Now when I was servicing the front diff I saw the air line into the front air tank was disconnected with black oil on the brass coupling and it gave me an indication of what to expect. Compressor is pushing oil into the air system. The left air drain I'm assuming is the wet tank but the other two were dry so that was minor good news from the bad.

I'll source a replacement compressor, take care of the seals, fix some of the front lights, and put some fans in the cab.

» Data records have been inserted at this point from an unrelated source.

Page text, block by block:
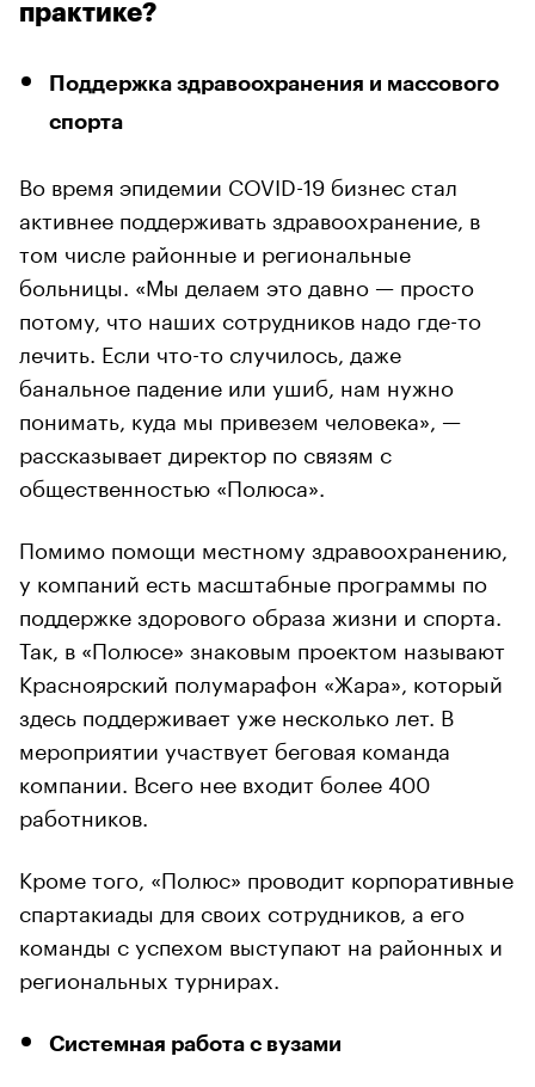
практике?
Поддержка здравоохранения и массового
спорта
Во время эпидемии COVID-19 бизнес стал
активнее поддерживать здравоохранение, в
том числе районные и региональные
больницы. «Мы делаем это давно — просто
потому, что наших сотрудников надо где-то
лечить. Если что-то случилось, даже
банальное падение или ушиб, нам нужно
понимать, куда мы привезем человека», —
рассказывает директор по связям с
общественностью «Полюса».
Помимо помощи местному здравоохранению,
у компаний есть масштабные программы по
поддержке здорового образа жизни и спорта.
Так, в «Полюсе» знаковым проектом называют
Красноярский полумарафон «Жара», который
здесь поддерживает уже несколько лет. В
мероприятии участвует беговая команда
компании. Всего нее входит более 400
работников.
Кроме того, «Полюс» проводит корпоративные
спартакиады для своих сотрудников, а его
команды с успехом выступают на районных и
региональных турнирах.
Системная работа с вузами

Found someone who has the full set of manuals > https://www.militarymanuals.com/B/0...Dresser_MHE-236/Forklift_Dresser_MHE-236.html Then realized the MVCSC has a Dresser forklift/bucket combo, but it's painted a 'faded' yellow, not OD green. I think the club has some of the commercial Dresser manuals, so I will look when I go to the meeting on Wednesday.
Sweet, I was looking into attachments. As I tell all the trucks that I plan to keep..



I got one off GP last December. They are nice units to have around the house. I was lucky in that the government did a full service, fluids, filters, air filters, and what not. They were even nice enough to install new tires and lights on it, then parked it for a year. It is nice to see our tax dollars at work. When I picked it up the engine oil was still clear. Needless to say, I was happy about its condition.

Some of the differences between the early and later models, SN 2000 and below are early, are the later models have full glass cabs with wiper blades. A heater in the cab to the right of the controls. The ones with the heaters have two fans for the driver or to keep the glass clear from fogging. The early exhaust was vertical with a flapper type rain cap. The later models have an angle exhaust to keep the rain out. They added valves to draw fluids for testing on the later models.

The model is based off of the Dresser 530 Payloader. I have been trying to find a bucket for mine. The hydraulic lines on the lift arms have quick disconnect fittings and the electrical connection for the fork control is a simple plug. The rest is the pivots pins. They made it somewhat easy to switch from forks to bucket and back.

There is a master electrical switch. It on the left side behind the cab next to the fender mount. When the forklift is parked for the day that switch must be off. If not, the batteries will drain. There is a relay somewhere in the engine compartment that is energized when the master switch is on. I haven’t bothered to figure out what it activates. I suspect the relay powers the cab, run, and starting circuit.

They use two 4D batteries. If you need any, they are NAPA part number 7266, ask me how I know. They had left the master switch on when parked and the batteries on mine were done. All and all I’ll take two dead batteries for not having to do anything else on the machine any day.
Good info and I was debating on getting one above the 2000 S/N but down here I don't need a heater and the glass will likely only make the cab hotter. I saw 4 more units with low-low hours sell recently but they were rust eaten and that's something I don't want to have to deal with. Correct batteries are on the list and remembering the battery disconnect is already ingrained into me thanks to the A1R FMTVs.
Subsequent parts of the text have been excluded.